The Principle of Locality (PoL) is probably the most important empirical idea in software design. It’s directly related to the Pareto Principle, Zipf’s Law, and other well-known notions. Our CPUs, disks, search engines, and content delivery networks depend on it to cache artifacts for reuse. We know it works because a CPU with a larger L1 cache is faster; we add more caches to CPUs and disks to increase their speed.

The conflict between the PoL and OOP arises when classes include data that is not directly related to the problem at hand. The problem at hand, for example, might be finding the maximum of one million numbers or performing transformations on some variables. But if these are members of a class, they bring unusable data to the locality. If the variable I’m transforming is a member of a class, when I access it through the object, all other members—be they 3, 30, or 300—are also referenced. Thus, looping over objects ends up polluting the locality with all other members of the class.

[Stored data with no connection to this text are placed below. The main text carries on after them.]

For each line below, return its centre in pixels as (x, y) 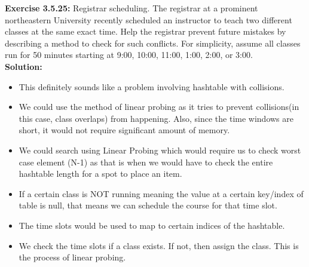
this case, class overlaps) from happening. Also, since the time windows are (156, 118)
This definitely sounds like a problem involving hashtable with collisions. (152, 86)
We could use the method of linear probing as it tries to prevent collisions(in (159, 107)
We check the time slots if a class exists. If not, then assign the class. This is (159, 245)
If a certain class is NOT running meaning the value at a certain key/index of (161, 193)
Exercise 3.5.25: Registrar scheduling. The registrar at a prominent (131, 8)
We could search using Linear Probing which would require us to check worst (160, 150)
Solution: (24, 66)

In compiled languages, the advantage of iterators over plain loops is to overcome this. However, in interpreted languages, no one writes specific iterators for their member variables. This means when I have:


for obj in my_objects:
    obj.do_something(a)

All the members of obj are now in the loop. This is against the PoL.

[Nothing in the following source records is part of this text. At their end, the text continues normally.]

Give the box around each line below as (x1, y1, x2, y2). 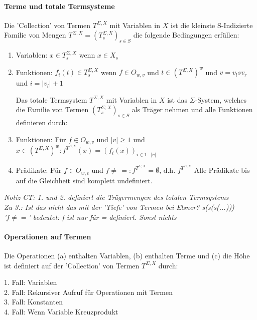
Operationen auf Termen (4, 231, 91, 241)
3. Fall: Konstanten (4, 296, 63, 307)
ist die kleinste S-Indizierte (170, 20, 253, 30)
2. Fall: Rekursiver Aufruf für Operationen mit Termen (4, 286, 173, 297)
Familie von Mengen (4, 30, 66, 40)
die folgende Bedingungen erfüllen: (133, 30, 239, 40)
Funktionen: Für (16, 134, 66, 144)
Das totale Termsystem (16, 94, 87, 105)
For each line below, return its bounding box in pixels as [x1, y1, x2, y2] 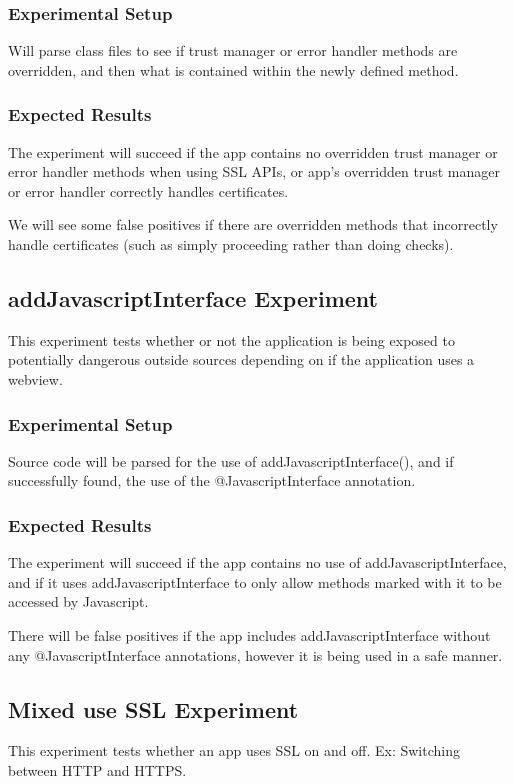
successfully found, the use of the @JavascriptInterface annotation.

Another problem I see with OOP is its alienation from the basic elements of software. When you begin to work with objects that do not directly correspond to anything in computer/software architecture, it becomes more or less a castle in the clouds. You have to tie this castle—i.e., the class hierarchy—somehow to the ground. The ground is the CPU, memory, disk, cache, etc. Compilers may do a good job of this, or they may not, but this detachment from the basic elements of computing machinery is the cause of what I call Object-Oriented Brain Damage.

When you begin to believe that the objects in your program are real, you try to express your problem using more objects. Classes are like kipple. They proliferate all the time. You add classes, then you add classes to create classes, then you add some base class to derive classes, then you try to fix these problems with patterns, and so on.

But this whole enterprise doesn’t have anything to do with the real tools we have. Our tools are processors, memory, disks, screens, printers, etc. When we detach the problem from these basics, it doesn’t become more solvable. We only create an ideal version of our understanding that requires additional attention to teach others, to document, etc.

It’s true that we need abstractions over the tools—we cannot just read bytes from disk, process in CPU, and print to screen. These all must be abstracted. But in my experience, OOP is not a good way to abstract these tools. Instead, it tries to abstract the problem at hand in an arbitrary way that is supposed to solve the problem. Yet this solution itself becomes a problem that must be fit onto the ground.

Databases and ORMs are good examples of this. Databases and Entity-Relationship theory are well-understood abstractions. We know how to use them across multiple CPUs, multiple disks, and multiple machines across multiple continents. ORMs are not like this; they are supposed to correspond to databases and provide that cozy object-oriented feeling. However, any system that depends on ORMs learns that these are not identical to databases. They don’t have the same capabilities and performance, and over the long run, depending on an ORM causes more problems than just writing SQL queries. Because an ORM does not consider the tools we have and their limitations, it tries to fit an idealistic world view onto databases. When it doesn’t scale, we think this performance degradation is natural.

No, it’s not natural. When your models load whole rows from billions of records just to access a single field for a calculation, you deplete the cache space quickly, and it doesn’t scale. OOP might just be an educational tool, but even in this regard, I believe it causes most of the brain damage we see in enterprise software.